Page MenuHomePhabricator

Allow search engines to crawl code hosted by phabricator
Closed, DeclinedPublic

Description

The ability to search commit history (and ideally also code review comments) is greatly appreciated by devs. In [[Wikimedia technical search]] and others, we're currently forced to use external mirrors (like gmane.org) because git.wikimedia.org has never been robust enough.

I see that right now some diffusion URLs are indexed by search engines, e.g. https://phabricator.wikimedia.org/rMW23fab68274456f796563a5eac2ab70cb307afe1a , perhaps because it was linked by some task. However, robots.txt disallows crawling of /diffusion/, which makes the indexing spotty and inconsistent. Can we try removing the rule, or figure out something so that the main diffusion URLs are consistently indexed?

Event Timeline

Nemo_bis raised the priority of this task from to Needs Triage.
Nemo_bis updated the task description. (Show Details)
Nemo_bis added a project: Phabricator.
Nemo_bis changed Security from none to None.
Nemo_bis subscribed.
Aklapper triaged this task as Lowest priority.Dec 8 2014, 11:20 AM

I have no idea what "Needs Volunteer" means for such a task.

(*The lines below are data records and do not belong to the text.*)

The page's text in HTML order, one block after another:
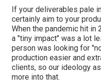
If your deliverables pale
certainly aim to your
When the pandemic hit in
a "tiny impact" was a lot
person was looking for
production easier and
clients, so our ideology
more into that.

That a patch is welcome. Then again, if @Chad or @Jdforrester-WMF want to increase the priority, this is their area.

A patch is not a way to do load testing. Chad, do you confirm no load testing is needed and a patch is all that's needed?

Nemo_bis renamed this task from Allow search engines to crawl diffusion/ to Allow search engines to crawl diffusion/ and other diffusion pages.Jan 18 2015, 12:30 PM

Our phabricator server is fairly well equipped, it should handle the load, especially given that search engines usually try not to overload the sites they are indexing.

It seems there is fairly good reason for the diffusion exclusion in robots.txt: see https://secure.phabricator.com/T4610

It seems there is fairly good reason for the diffusion exclusion in robots.txt: see https://secure.phabricator.com/T4610

Sure, there are good reasons to have *some* robots.txt, just not the current one. From the upstream report, problems may be:

  • file download (i.e. ?view=raw, ?diff=1, phab.wmfusercontent.org/file/data/* ?),
  • history for individual files (as in history page or other? I see no git stuff there).

According to the task description, we're mainly interested in indexing pages such as https://phabricator.wikimedia.org/diffusion/MW/history/master/ so that all the commits can be reached. There is probably other stuff though.

Maybe we could try something like:

User-Agent: *
Allow: /diffusion/
Disallow: /diffusion/*?view=raw
Disallow: /diffusion/*?diff=1
Disallow: /diffusion/*/diff/
# Try and block history with multiple slashes?
# Disallow: /diffusion/*/history/*/*
Crawl-delay: 1

Single wildcard works at least for Google, triple wildcard I need to check.

@Nemo_bis: I'm willing to try it, though epriestley had some suggestions in the upstream ticket (re-read the comment thread, there is new discussion as of today) which we might also want to consider. Specifically: indexing our php code with diviner which would generate nice formatted search-engine-friendly code documentation.

From upstream discussion:

Very good suggestions, and I will look into running diviner on our codebase, to see how that looks. It might be as good or better than what I was imagining in my previous comment. And phabricator code search is definitely a nice and desirable feature. That is probably a lot more valuable than search-engine-friendly diffusion.

greg raised the priority of this task from Lowest to Medium.Dec 2 2015, 7:04 PM
greg moved this task from To Triage to Backlog on the Gitblit-Deprecate board.
greg lowered the priority of this task from Medium to Lowest.Dec 2 2015, 7:07 PM

(bad drag/drop on the workboard)

Does gitblit allow indexing now?

Does gitblit allow indexing now?

Nope. And we've had problems with misbehaving bots and had to IP or UA ban them before.

That's moreso a reflection of Gitblit's terrible performance at our scale and less a desire to not let them be indexed.

mmodell renamed this task from Allow search engines to crawl diffusion/ and other diffusion pages to Allow search engines to crawl code hosted by phabricator.Jun 9 2016, 7:53 PM

I propose to decline this as the plan is not to host any code canonically on Phabricator per T191182.
Crawlers could try to reach GitLab and Gerrit instead and users looking at crawler results would get closer to the venue where they could contribute code changes.